Friday, June 26, 2009

Golden Hero From ... Russia?

I had to put aside my very pressing work on the biography of Edward C. Harwood to honor my subject's great respect for the gold standard and sound commercial banking, when I saw an ad on the front page of Section 2 of the Financial Times today. Unfortunately, I can't locate a link to the ad itself, but it says:

"THE FAST TRACK OUT OF THE CRISIS
The New Global Payment Unit
Troy Ounce Fine Gold 999.9
Paper money or real gold?
It's your call."

I immediately realized this was the handiwork of either a madman or a genius, or some combination of both, and so I set about finding out more about the fellow. Indeed, he is both.

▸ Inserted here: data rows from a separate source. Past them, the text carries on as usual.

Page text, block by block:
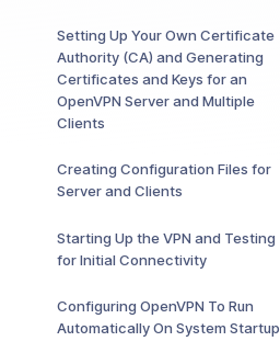
Setting Up Your Own Certificate
Authority (CA) and Generating
Certificates and Keys for an
OpenVPN Server and Multiple
Clients
Creating Configuration Files for
Server and Clients
Starting Up the VPN and Testing
for Initial Connectivity
Configuring OpenVPN To Run
Automatically On System Startup
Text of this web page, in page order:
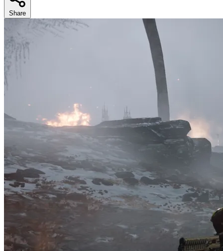
Share
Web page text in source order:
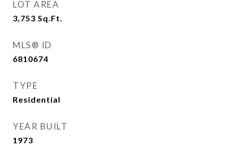
LOT AREA
3,753 Sq.Ft.
MLS® ID
6810674
TYPE
Residential
YEAR BUILT
1973
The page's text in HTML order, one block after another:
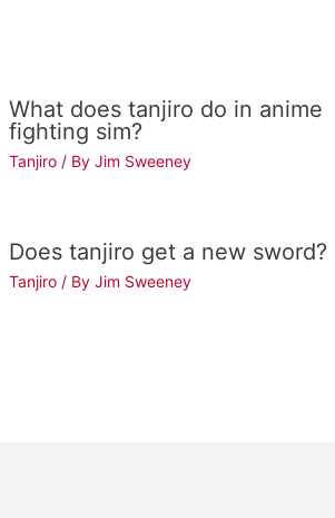
What does tanjiro do in anime
fighting sim?
Tanjiro/ By Jim Sweeney
Does tanjiro get a new sword?
Tanjiro/ By Jim Sweeney
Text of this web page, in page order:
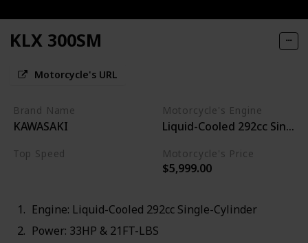
KLX 300SM
Motorcycle's URL
Brand Name
KAWASAKI
Motorcycle's Engine
Liquid-Cooled 292cc
Top Speed Motorcycle's Price
$5,999.00
Engine: Liquid-Cooled 292cc Single-Cylinder
Power: 33HP & 21FT-LBS
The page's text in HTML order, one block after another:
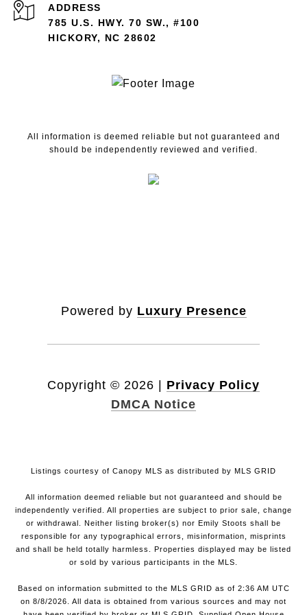
ADDRESS
785 U.S. HWY. 70 SW., #100
HICKORY, NC 28602
All information is deemed reliable but not guaranteed and
should be independently reviewed and verified.
Powered by Luxury Presence
Copyright © 2026
Privacy Policy
DMCA Notice
Listings courtesy of Canopy MLS as distributed by MLS GRID
All information deemed reliable but not guaranteed and should be
independently verified. All properties are subject to prior sale, change
or withdrawal. Neither listing broker(s) nor Emily Stoots shall be
responsible for any typographical errors, misinformation, misprints
and shall be held totally harmless. Properties displayed may be listed
or sold by various participants in the MLS.
Based on information submitted to the MLS GRID as of 2:36 AM UTC
on 8/8/2026. All data is obtained from various sources and may not
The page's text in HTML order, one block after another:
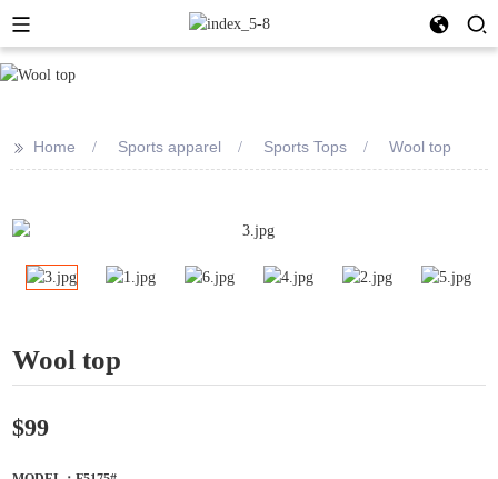
>> Home Sports apparel Sports Tops Wool top
Wool top
$99
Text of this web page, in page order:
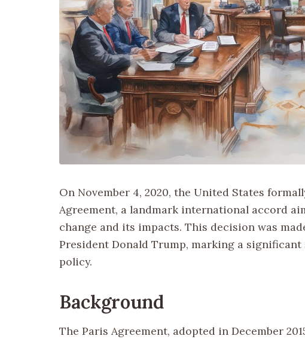
On November 4, 2020, the United States
Agreement, a landmark international accord
change and its impacts. This decision was
President Donald Trump, marking a
policy.
Background
The Paris Agreement, adopted in December
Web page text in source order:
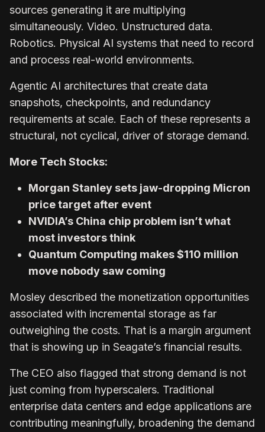
sources generating it are multiplying
simultaneously. Video. Unstructured data.
Robotics. Physical AI systems that need to record
and process real-world environments.
Agentic AI architectures that create data
snapshots, checkpoints, and redundancy
requirements at scale. Each of these represents a
structural, not cyclical, driver of storage demand.
More Tech Stocks:
Morgan Stanley sets jaw-dropping Micron
price target after event
NVIDIA’s China chip problem isn’t what
most investors think
Quantum Computing makes $110 million
move nobody saw coming
Mosley described the monetization opportunities
associated with incremental storage as far
outweighing the costs. That is a margin argument
that is showing up in Seagate’s financial results.
The CEO also flagged that strong demand is not
just coming from hyperscalers. Traditional
enterprise data centers and edge applications are
contributing meaningfully, broadening the demand

He is a Russian billionaire named German Sterligov, and he has come up with a new, yet age-old idea: Using gold in international exchange transactions. He has ordered to be stamped under the label "ASCENT" (Anticrisis Settlement & Commodity Centre) 1.1 million Troy ounces of gold, acceptable at any ASCENT office worldwide in international trade deals done through his offices.

This fits in with the rest of his business, which is international barter exchange, a transaction style dear to the Russian heart according to some of the information I found on his US website.

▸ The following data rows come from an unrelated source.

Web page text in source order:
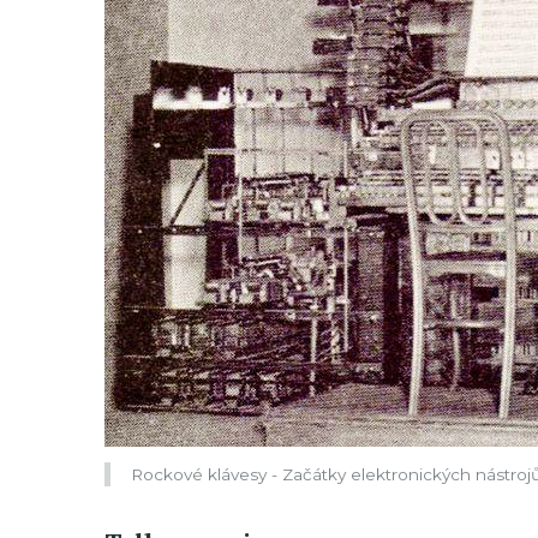
Rockové klávesy - Začátky elektronických
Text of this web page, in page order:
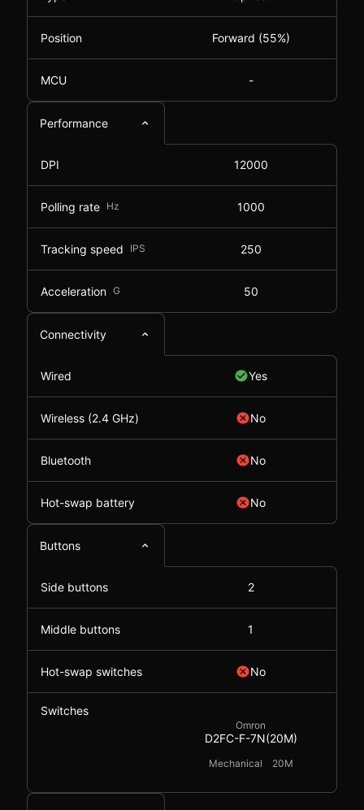
Position Forward (55%)
MCU -
Performance
DPI 12000
Polling rate Hz 1000
Tracking speed IPS 250
Acceleration G 50
Connectivity
Wired Yes
Wireless (2.4 GHz) No
Bluetooth No
Hot-swap battery No
Buttons
Side buttons 2
Middle buttons 1
Hot-swap switches No
Switches
Omron
D2FC-F-7N(20M)
Mechanical 20M
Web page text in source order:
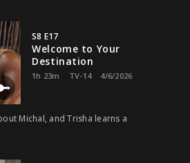
S8 E17
Welcome to Your
Destination
1h 23m TV-14 4/6/2026
Michal, and Trisha learns a

On the European version, I found these two short videos featuring the madman-genius himself--a most intriguing character.

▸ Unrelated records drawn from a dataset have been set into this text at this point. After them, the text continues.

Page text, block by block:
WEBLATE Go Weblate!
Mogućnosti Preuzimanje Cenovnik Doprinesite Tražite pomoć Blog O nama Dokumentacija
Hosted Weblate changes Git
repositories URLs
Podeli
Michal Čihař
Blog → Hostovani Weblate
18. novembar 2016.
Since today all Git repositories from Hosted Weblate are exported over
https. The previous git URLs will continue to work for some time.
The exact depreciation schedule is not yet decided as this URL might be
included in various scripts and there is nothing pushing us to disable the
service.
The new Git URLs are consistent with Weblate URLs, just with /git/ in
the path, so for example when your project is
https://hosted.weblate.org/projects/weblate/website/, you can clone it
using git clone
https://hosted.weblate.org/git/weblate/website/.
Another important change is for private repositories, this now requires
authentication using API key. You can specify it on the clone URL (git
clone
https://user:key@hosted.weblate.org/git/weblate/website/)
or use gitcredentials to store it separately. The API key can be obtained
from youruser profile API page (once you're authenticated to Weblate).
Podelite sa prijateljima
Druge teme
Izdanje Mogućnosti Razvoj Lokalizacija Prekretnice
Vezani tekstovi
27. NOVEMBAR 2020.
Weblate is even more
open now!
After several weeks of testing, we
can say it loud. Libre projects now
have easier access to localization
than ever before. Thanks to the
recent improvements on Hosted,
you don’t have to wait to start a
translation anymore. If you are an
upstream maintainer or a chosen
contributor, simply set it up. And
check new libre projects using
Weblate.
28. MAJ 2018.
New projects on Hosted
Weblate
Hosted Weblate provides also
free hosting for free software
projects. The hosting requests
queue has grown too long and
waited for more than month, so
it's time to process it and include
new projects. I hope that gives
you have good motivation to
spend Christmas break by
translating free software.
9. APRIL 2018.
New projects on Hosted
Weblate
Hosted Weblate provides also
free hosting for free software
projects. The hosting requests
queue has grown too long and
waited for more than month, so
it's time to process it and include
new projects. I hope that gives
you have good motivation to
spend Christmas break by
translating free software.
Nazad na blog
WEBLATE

Interview with CNBC on June 23, 2009

Interview on Aljazzeera on May 4, 2009

I think I could grow to like the guy. He became rich in his twenties; he lost the Russian Presidential election to Putin in 2004; and now he raises goats.

goat
[Thanks to Farmtoconsumer.org for the photo.]

I assume he has squirreled his riches away somewhere (and I bet I know where that is).

I agree with everything he says about gold, its historical use, and its potential to help rectify much that ails the world today. On the other hand, I fear for his life, because for this system to become a reality, many central bankers and the politicians who use them will find the competition unbearable.

I will watch this with great interest. Mr. Sterligov, please watch your back. You are playing a game with potentially some very powerful and nasty opponents. If you have any success at all, you will soon be challenged by all the armaments the current monetary authorities and legislators of the world can summon from their reading of the law, and from their judges and alphabet hit men. After all, centralized government's very survival depends upon the powers derived from fiat paper currency.

You could use some help from some small-government politician with the foresight to see the potential of your idea to get the forgotten men and women back to center stage, someone who has the guts and the personality to seize the moment and make a run for it. More power to you and this rare politician, Mr. Sterligov.